An open API service indexing awesome lists of open source software.

https://github.com/dgrtwo/stackbigquery

Database-specific package for the Stack Overflow data on Google BigQuery
https://github.com/dgrtwo/stackbigquery

Last synced: 7 months ago
JSON representation

Database-specific package for the Stack Overflow data on Google BigQuery

Awesome Lists containing this project

README

          

```{r, include = FALSE}
knitr::opts_chunk$set(
collapse = TRUE,
comment = "#>",
fig.path = "man/figures/README-",
out.width = "100%",
cache = TRUE,
cache.path = "README-cache/"
)
```

# stackbigquery

stackbigquery is a package wrapping the Stack Overflow database on Google BigQuery.

This is a minimal example of using [dbcooper](https://github.com/dgrtwo/dbcooper) to create a database package:

* Create a connection in [connections.R](https://github.com/dgrtwo/stackbigquery/blob/master/R/connections.R)
* Run `dbcooper::dbc_init()` on that connection in [zzz.R](https://github.com/dgrtwo/stackbigquery/blob/master/R/zzz.R)
* Put package-specific functions in other files like [summarize.R](https://github.com/dgrtwo/stackbigquery/blob/master/R/summarize.R)

## Installation

You can install the development version of stackbigquery from GitHub with:

``` r
devtools::install_github("dgrtwo/stackbigquery")
```

You'll also need to create a Google Cloud project with BigQuery enabled, and set two environment variables in your `.Renviron` file (see [bigrquery](https://bigrquery.r-dbi.org/)).

```
BIGQUERY_BILLING_PROJECT=
BIGQUERY_EMAIL=
```

The first time you use the package, it may prompt you to authenticate (see the [gargle](https://gargle.r-lib.org/) package for more).

## Examples

Once you've loaded the stackbigquery package, you can use functions prefixed with `stack_` to access the database. This includes

* `stack_list()` to list tables in the database
* `stack_query()` to run a SQL query (and get a remote dbplyr table)

```{r posts_questions}
library(dplyr)
library(stackbigquery)

stack_list()
stack_query("SELECT * FROM tags ORDER BY count DESC")
```

You can also use autocomplete-friendly table accessors:

```{r}
stack_posts_questions()
```

These can be used with dbplyr to do joins or summaries.

```{r by_month}
by_month <- stack_posts_questions() %>%
group_by(month = DATE_TRUNC(DATE(creation_date), MONTH)) %>%
summarize(n_questions = n(),
avg_score = mean(score),
avg_answers = mean(answer_count)) %>%
collect()

by_month
```

```{r}
library(ggplot2)
theme_set(theme_light())

by_month %>%
filter(n_questions >= 100) %>%
ggplot(aes(month, avg_score)) +
geom_line() +
labs(y = "Average score of Stack Overflow questions")
```

### Summarize tags

As a database-specific package, stackbigquery also offers useful verbs for doing common operations on the data.

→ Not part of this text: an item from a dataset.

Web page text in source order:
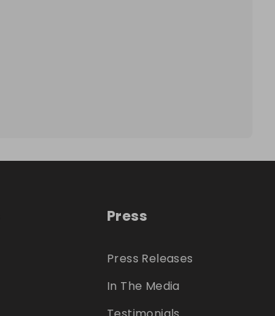
Press
Press Releases
In The Media

For instance, `summarize_tags` takes a (potentially grouped) version of `stack_posts_questions`, joins it to the tags table, and aggregates the frequency by tag.

```{r by_month_tag}
by_month_tag <- stack_posts_questions() %>%
group_by(month = DATE_TRUNC(DATE(creation_date), MONTH)) %>%
summarize_tags(c("javascript", "java", "python", "c#", "php", "c++"))

by_month_tag
```

```{r by_month_tag_plot, dependson = "by_month_tag"}
library(ggplot2)
library(forcats)

by_month_tag %>%
filter(month != max(month),
month != min(month)) %>%
arrange(month) %>%
mutate(tag = fct_reorder(tag, -percent, last)) %>%
ggplot(aes(month, percent, color = tag)) +
geom_line() +
scale_y_continuous(labels = scales::percent_format()) +
expand_limits(y = 0) +
labs(x = "Time",
y = "% of Stack Overflow questions")
```

### Code of Conduct

Please note that the 'stackbigquery' project is released with a [Contributor Code of Conduct](CODE_OF_CONDUCT.md). By contributing to this project, you agree to abide by its terms.